Separate from that, I have a message I need to get out. It’s important, and it’s my job. “For such a time as this”.
In the meantime, I need to start earning some money. The season of my staying at home has ended. It’s been good. I look at the “fruit” and am pleased. But now what?
I DON’T KNOW.
I don’t like not knowing. See paragraph 1. I can’t plan and poke and prod if I don’t know where I’m going. And darnit. I do know where I want to end up. But how to get there from here? I tried MY way. It’s not like it was horrible, but it didn’t work all that well either. (Clients, turns out you can’t form them from thin air).
What do I know?
- I know God’s got this. I know this absolutely. God’s got this. I’ll have a job when I need one. It will be right. It will be enough.
- I know I have to do the thing I’ve been tasked with. It won’t go away. If I start talking about it, people slap me with fish until I agree to start writing again.

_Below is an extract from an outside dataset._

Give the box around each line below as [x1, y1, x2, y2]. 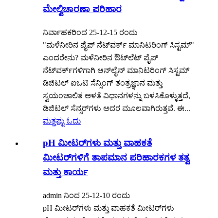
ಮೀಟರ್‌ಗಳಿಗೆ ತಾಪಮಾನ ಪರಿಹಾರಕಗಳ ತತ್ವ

- I know that I don’t know how to say all the things I need to say, and that I need to say them in a way that’s real, raw, true, clear, and hits home – hard.
- I know God will speak through me, if I let Him. I know I’m going to have to let go of my own thoughts, and my own ways. I’m going to have to take risks, and stop being quite so “nice”. I have to face my fears.
All my study, all my reading – you know what I learned? In the Bible, while God consistently teaches that sensible planning for the future is part of one’s daily tasks, that’s not how great things happen. Yes, a wise man counts his coins before building a castle… but equally, only a fool places his faith in the full granary he just completed – it’s Christ alone in Whom we are instructed to have faith.
The passage of Scripture that I am returned to, again and again, is when Peter stepped out on the waves to walk to Jesus. Peter walked on water too – until he took his eyes off of our Lord. When we have faith in ourselves, in our ways, in our abilities, we fail. When Esther prayed and fasted for three days before speaking to King Ahasuerus she knew she was going to have to work in God’s strength, not her own. She’d been queen for five years – she knew what happened to those who walked in on the king without permission. She went in faith.
When we step forward in faith, we are not stepping forward in our own strength, in our own abilities, or in our own ideas. We are surrendering to obedience in God. It is a surrender, to trust that totally.
I don’t know how that’s going to operate in my life. You know, starting MONDAY. But I know in Whom I trust, and I know that He’s sufficient.